* **HOW TO COMPLETE THIS TASK**: Word for word, the data below must be repeated in full; no picture is to be included.

* **Items from a data source**:

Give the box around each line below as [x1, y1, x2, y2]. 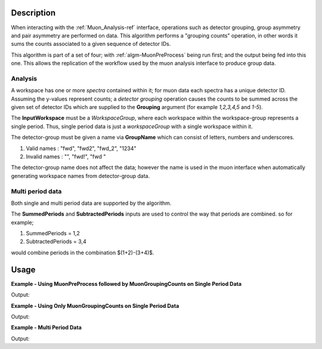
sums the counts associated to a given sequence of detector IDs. [11, 40, 171, 48]
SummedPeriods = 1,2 [26, 230, 80, 237]
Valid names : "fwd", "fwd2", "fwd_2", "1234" [26, 145, 137, 152]
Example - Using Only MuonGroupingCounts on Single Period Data [11, 302, 179, 309]
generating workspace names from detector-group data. [11, 172, 150, 179]
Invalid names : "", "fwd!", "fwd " [26, 152, 106, 160]
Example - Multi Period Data [11, 324, 82, 331]
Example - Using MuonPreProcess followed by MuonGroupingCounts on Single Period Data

* **WRITTEN RESPONSE**:
Give the box around each line below as [x1, y1, x2, y2]. 
sums the counts associated to a given sequence of detector IDs. [11, 40, 171, 48]
SummedPeriods = 1,2 [26, 230, 80, 237]
Valid names : "fwd", "fwd2", "fwd_2", "1234" [26, 145, 137, 152]
Example - Using Only MuonGroupingCounts on Single Period Data [11, 302, 179, 309]
generating workspace names from detector-group data. [11, 172, 150, 179]
Invalid names : "", "fwd!", "fwd " [26, 152, 106, 160]
Example - Multi Period Data [11, 324, 82, 331]
Example - Using MuonPreProcess followed by MuonGroupingCounts on Single Period Data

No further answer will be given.